Blog: Ronald Damhof Subscribe to this blog's RSS feed!

Ronald Damhof

I have been a BI/DW practitioner for more than 15 years. In the last few years, I have become increasingly annoyed - even frustrated - by the lack of (scientific) rigor in the field of data warehousing and business intelligence. It is not uncommon for the knowledge worker to be disillusioned by the promise of business intelligence and data warehousing because vendors and consulting organizations create their "own" frameworks, definitions, super-duper tools etc.

What the field needs is more connectedness (grounding and objectivity) to the scientific community. The scientific community needs to realize the importance of increasing their level of relevance to the practice of technology.

For the next few years, I have decided to attempt to build a solid bridge between science and technology practitioners. As a dissertation student at the University of Groningen in the Netherlands, I hope to discover ways to accomplish this. With this blog I hope to share some of the things I learn in my search and begin discussions on this topic within the international community.

Your feedback is important to me. Please let me know what you think. My email address is Ronald.damhof@prudenza.nl.

About the author >

Ronald Damhof is an information management practitioner with more than 15 years of international experience in the field.

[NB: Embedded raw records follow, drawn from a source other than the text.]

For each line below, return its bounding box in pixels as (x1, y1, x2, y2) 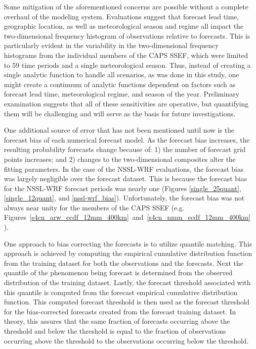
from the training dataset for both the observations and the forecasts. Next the (4, 257, 243, 268)
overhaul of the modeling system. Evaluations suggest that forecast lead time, (4, 11, 239, 21)
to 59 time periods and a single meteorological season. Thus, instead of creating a (4, 59, 251, 70)
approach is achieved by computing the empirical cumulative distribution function (4, 248, 252, 258)
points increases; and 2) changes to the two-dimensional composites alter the (4, 153, 236, 164)
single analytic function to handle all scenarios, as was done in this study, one (4, 69, 239, 80)
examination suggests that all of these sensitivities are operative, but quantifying (4, 98, 249, 108)
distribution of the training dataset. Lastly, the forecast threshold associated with (4, 277, 251, 288)
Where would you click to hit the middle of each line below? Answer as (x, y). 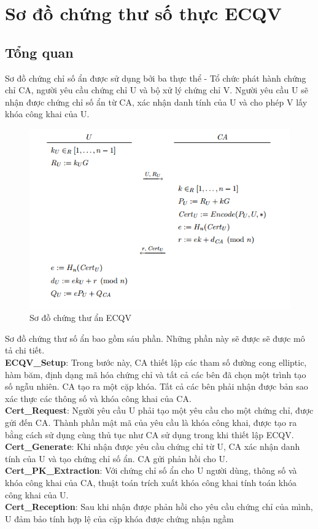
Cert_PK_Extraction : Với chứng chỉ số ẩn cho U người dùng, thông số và (151, 470)
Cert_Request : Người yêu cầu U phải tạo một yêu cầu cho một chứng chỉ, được (159, 410)
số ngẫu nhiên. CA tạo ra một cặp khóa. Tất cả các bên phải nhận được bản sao (157, 386)
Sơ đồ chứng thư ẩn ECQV (80, 318)
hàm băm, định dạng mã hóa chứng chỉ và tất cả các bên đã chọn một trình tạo (156, 374)
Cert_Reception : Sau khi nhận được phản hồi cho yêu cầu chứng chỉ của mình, (159, 507)
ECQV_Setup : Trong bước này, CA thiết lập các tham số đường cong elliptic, (156, 362)
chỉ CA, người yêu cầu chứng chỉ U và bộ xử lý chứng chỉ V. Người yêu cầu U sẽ (157, 90)
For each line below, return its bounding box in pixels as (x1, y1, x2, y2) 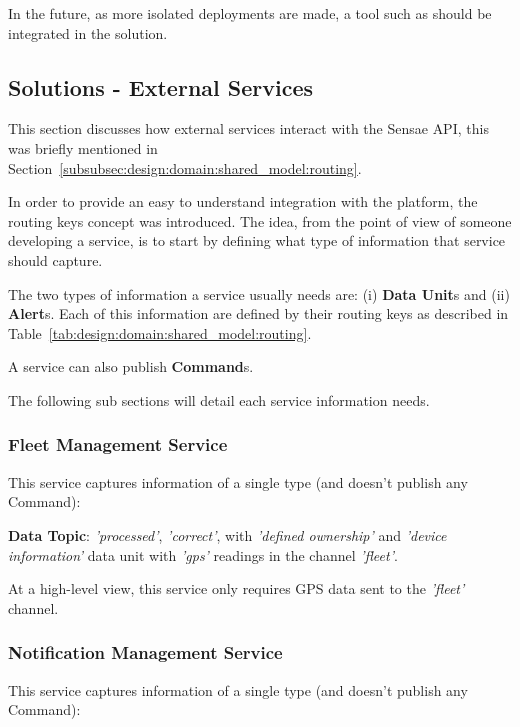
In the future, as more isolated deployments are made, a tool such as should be (8, 3, 492, 23)
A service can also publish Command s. (8, 356, 254, 377)
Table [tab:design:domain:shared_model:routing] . (8, 322, 312, 343)
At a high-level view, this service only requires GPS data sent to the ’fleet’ (8, 578, 465, 599)
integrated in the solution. (8, 22, 168, 43)
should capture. (8, 249, 103, 270)
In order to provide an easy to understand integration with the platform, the (8, 191, 478, 212)
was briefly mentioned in (8, 137, 158, 158)
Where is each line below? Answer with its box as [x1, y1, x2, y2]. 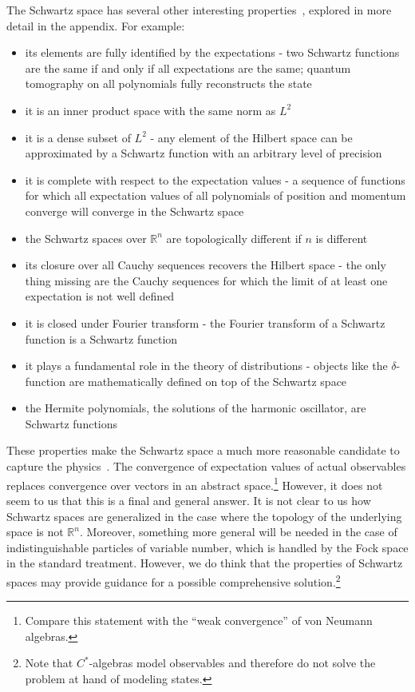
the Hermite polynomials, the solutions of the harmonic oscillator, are [25, 400, 366, 416]
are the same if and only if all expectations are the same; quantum [25, 59, 351, 76]
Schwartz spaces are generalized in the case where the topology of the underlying [6, 507, 402, 524]
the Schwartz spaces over [25, 229, 147, 246]
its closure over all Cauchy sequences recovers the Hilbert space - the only [25, 257, 386, 273]
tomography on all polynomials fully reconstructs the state [25, 75, 312, 92]
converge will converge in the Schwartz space [25, 202, 244, 219]
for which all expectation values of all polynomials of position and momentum [25, 187, 406, 204]
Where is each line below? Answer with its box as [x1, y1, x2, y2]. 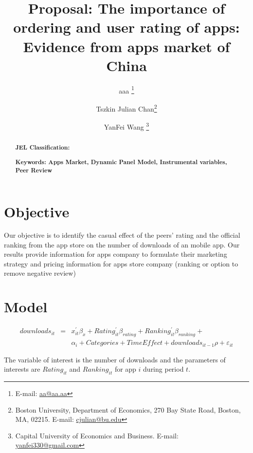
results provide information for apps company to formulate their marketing [4, 249, 227, 259]
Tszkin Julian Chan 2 [96, 102, 157, 113]
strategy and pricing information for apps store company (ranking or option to [4, 258, 238, 268]
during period [143, 364, 184, 374]
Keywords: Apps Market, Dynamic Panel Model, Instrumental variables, [15, 157, 227, 166]
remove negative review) [4, 268, 76, 278]
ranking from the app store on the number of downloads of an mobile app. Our [4, 239, 240, 249]
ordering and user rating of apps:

His areas of focus include:

  1. Data management, including data quality, data governance and data warehousing;
  2. Enterprise architectural principles;
  3. Exploiting data to its maximum potential for decision support.
Ronald is an Information Quality Certified Professional (International Association for Information and Data Quality one of the first 20 to pass this prestigious exam), Certified Data Vault Grandmaster (only person in the world to have this level of certification), and a Certified Scrum Master. He is a strong advocate of agile and lean principles and practices (e.g., Scrum). You can reach him at +31 6 269 671 84, through his website at http://www.prudenza.nl/ or via email at ronald.damhof@prudenza.nl.

Wednesday November 16th 2011 Ralph Hughes from Ceregenics was in the Netherlands. Ralph is author of the book 'Agile Data Warehousing: Delivering World-Class Business Intelligence Systems Using Scrum and XP'. Ralph is currently under contract to write more books on the topic of agility in data warehouse development.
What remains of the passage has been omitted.